The equivalence relation $\sim f$ is defined s.t. $q_1 \sim q_2$ iff $f(q_1) = f(q_2)$. I am having problems to start.
First I have problem on understanding $\Bbb C^2 \setminus \{0\}/\Bbb C^*$. I know this is called $\Bbb {CP}^1$ but unfortunately I am familiar with neither expression. Seems this is a $\Bbb R^2$ plane, but how to get this plane? If there is visualization it is better.
Second I know image of $f$ is a 2-sphere, but what does equivalence class $[a]$ look like? What is the shape? I tried to solve $f(a)=p$ for some $p$ on the image but did not succeed.
I guess that they are homeomorphic because if $g: \Bbb C^2 \setminus \{0\} \rightarrow \Bbb C^2 \setminus \{0\}/\Bbb C^*$ is a quotient map then equivalence classes of $\sim g$ and $\sim f$ are same. Is the guessing correct?

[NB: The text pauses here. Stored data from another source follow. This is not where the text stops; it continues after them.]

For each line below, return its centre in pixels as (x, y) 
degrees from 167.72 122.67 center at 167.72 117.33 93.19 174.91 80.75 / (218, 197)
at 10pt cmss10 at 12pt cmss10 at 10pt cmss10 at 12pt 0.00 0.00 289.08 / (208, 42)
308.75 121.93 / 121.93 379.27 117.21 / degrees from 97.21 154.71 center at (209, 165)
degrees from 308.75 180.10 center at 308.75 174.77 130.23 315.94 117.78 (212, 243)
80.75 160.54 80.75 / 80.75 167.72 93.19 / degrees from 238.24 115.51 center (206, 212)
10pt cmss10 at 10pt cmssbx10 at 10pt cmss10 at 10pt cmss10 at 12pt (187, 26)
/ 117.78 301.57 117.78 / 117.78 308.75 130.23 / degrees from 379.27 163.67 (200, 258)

For the projective line $\mathbb P^1(\mathbb C)$, it is just as the projective line over any field: the union of $\mathbb C$ and a point at infinity (think of $\mathbb P^1$ as the set of all directions of lines in the plane - the direction is then given by the slope, except for the vertical line, which has infinite slope). The topology is the obvious one (a basis of neighbourhoods of $\infty$ are the complements of bounded sets). So topologically, $\mathbb P^1(\mathbb C)$ is just a real, 2-dimensional sphere. Turning this paragraph into an actual proof should not be too hard.
For the right-hand side, I think your notations are a bit messed here. You really should use directly the Hamilton quaternion algebra $\mathbb H$ instead of $\mathbb C^2$ - these are isomorphic as $\mathbb R$-vector spaces and even as $\mathbb C$-vector spaces, but certainly not as algebras ($\mathbb H$ is a noncommutative division algebra, while $\mathbb C^2$ is a commutative algebra with zero divisors). Since you already know that $f(\mathbb H)$ is a real 2-sphere, and $\mathbb P^1(\mathbb C)$ also is, your problem is solved.